Within the UK daily hospital deaths, there are points to remember. First, there is a large effect of day of the week, and that effect changes – this is one of the main issues discussed in the text above. Second, it was announced on 24th April that 40 deaths had been omitted, because of past incorrect figures from one hospital trust. The corrected daily figures have not, so far as I am aware, been published, and so the analyses cannot be corrected. However, the desire for an analysis of the figures as published each day means that it is moot whether the corrected analysis would be preferable.
I began by constructing statistical models of the numbers, using log-linear models through glm() in R. As the weeks went on, I added day of the week to the model, and a factor for before versus after the change of reporting method.

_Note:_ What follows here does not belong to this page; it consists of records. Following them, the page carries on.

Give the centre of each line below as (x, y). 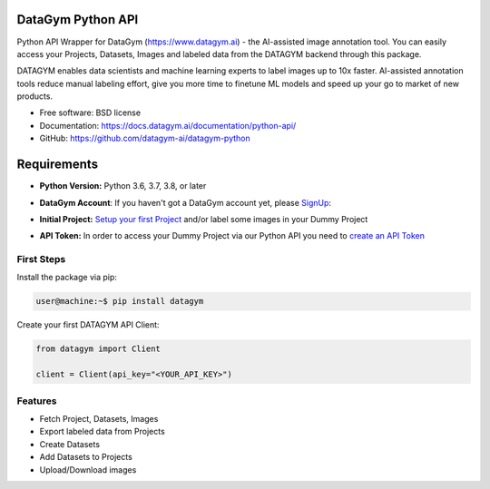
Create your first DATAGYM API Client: (88, 325)
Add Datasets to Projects (86, 457)
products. (35, 96)
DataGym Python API (78, 20)
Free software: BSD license (90, 112)
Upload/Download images (88, 469)
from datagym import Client (98, 349)
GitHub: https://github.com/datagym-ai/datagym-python (145, 138)
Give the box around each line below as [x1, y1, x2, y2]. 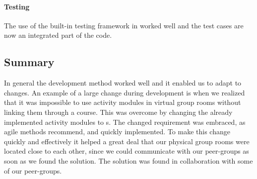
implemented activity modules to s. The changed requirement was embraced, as [4, 116, 246, 127]
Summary [4, 54, 55, 70]
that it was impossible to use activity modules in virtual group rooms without [4, 97, 241, 107]
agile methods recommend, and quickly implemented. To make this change [4, 126, 230, 137]
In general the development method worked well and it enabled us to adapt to [4, 78, 242, 88]
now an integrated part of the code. [4, 30, 112, 40]
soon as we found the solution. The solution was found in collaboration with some [4, 155, 253, 166]
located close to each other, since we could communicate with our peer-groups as [4, 146, 249, 156]
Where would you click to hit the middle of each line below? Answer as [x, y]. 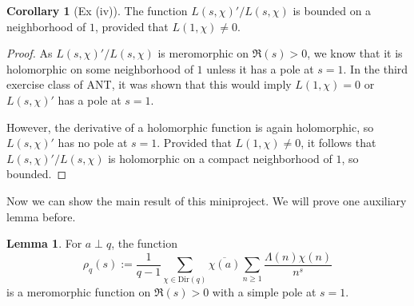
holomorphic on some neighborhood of [100, 68]
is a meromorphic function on [79, 291]
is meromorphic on [203, 53]
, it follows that [338, 143]
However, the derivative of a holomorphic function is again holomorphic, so [190, 127]
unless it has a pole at [260, 68]
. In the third [376, 68]
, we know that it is [355, 53]
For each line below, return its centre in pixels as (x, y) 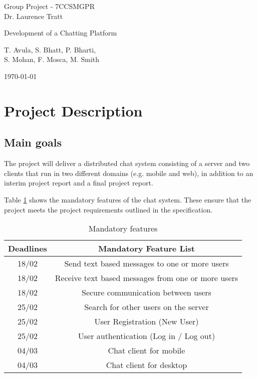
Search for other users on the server (147, 307)
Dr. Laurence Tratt (34, 16)
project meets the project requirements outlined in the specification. (108, 209)
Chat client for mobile (147, 350)
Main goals (33, 142)
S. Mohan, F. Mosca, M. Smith (52, 59)
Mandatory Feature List (147, 248)
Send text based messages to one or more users (147, 263)
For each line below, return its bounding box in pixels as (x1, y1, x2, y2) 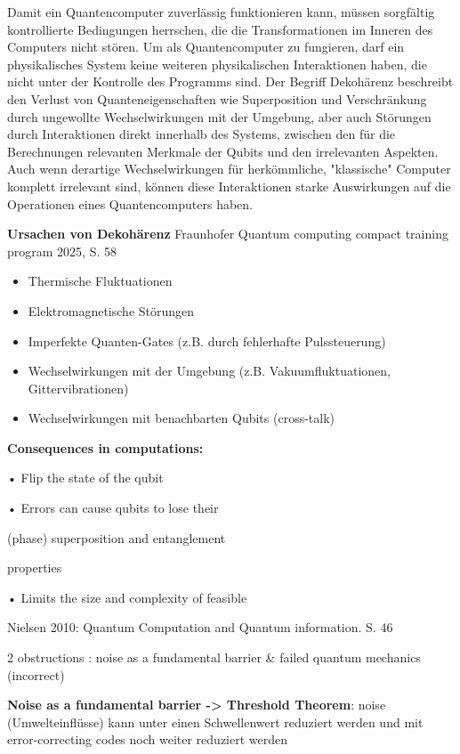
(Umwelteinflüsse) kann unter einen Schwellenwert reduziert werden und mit (7, 712, 424, 731)
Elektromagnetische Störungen (28, 301, 195, 320)
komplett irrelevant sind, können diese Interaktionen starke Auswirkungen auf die (7, 176, 451, 195)
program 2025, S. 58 (7, 241, 117, 260)
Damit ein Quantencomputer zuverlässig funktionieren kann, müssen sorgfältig (7, 3, 435, 20)
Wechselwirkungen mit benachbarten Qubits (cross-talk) (28, 409, 335, 427)
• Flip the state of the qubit (7, 468, 164, 487)
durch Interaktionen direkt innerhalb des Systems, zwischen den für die (7, 125, 396, 143)
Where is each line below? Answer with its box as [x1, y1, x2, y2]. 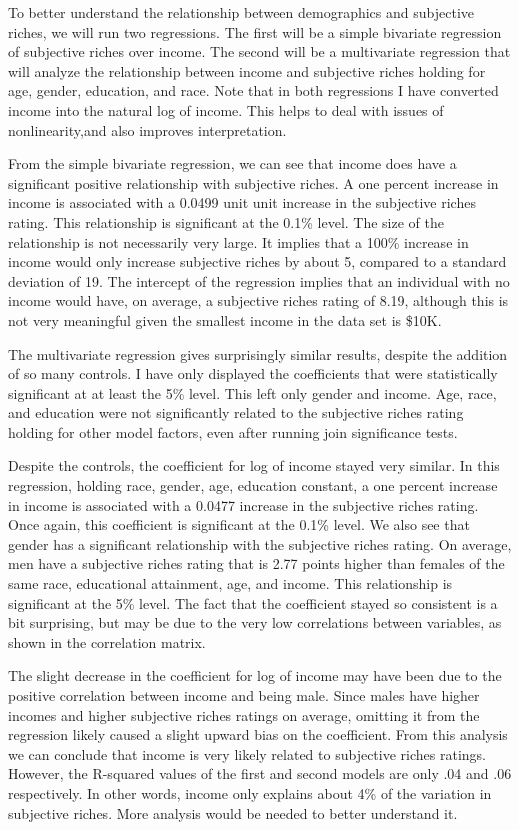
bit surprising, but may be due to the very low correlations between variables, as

To allow the rates to change, I added linear splines. A surprising feature was that with only a few splines, the residual deviance became consistent with Poisson variation. However, the graphical analysis above is better, because (i) it is clear that the shape of the systematic part of the curve is determined by lockdown conditions and other factors, and so is not going to equal any predetermined curve shape (ii) the Easter perturbations would have required adding special factors (or equivalently dropping datapoints).
I don’t see that the mathematical/statistical models are of any more help than looking at the graphs, as I don’t see that any particular model would reasonably bear that weight. The biggest question is how large does the halving number per week become? The larger the better, obviously, but I don’t see that modelling is going to help.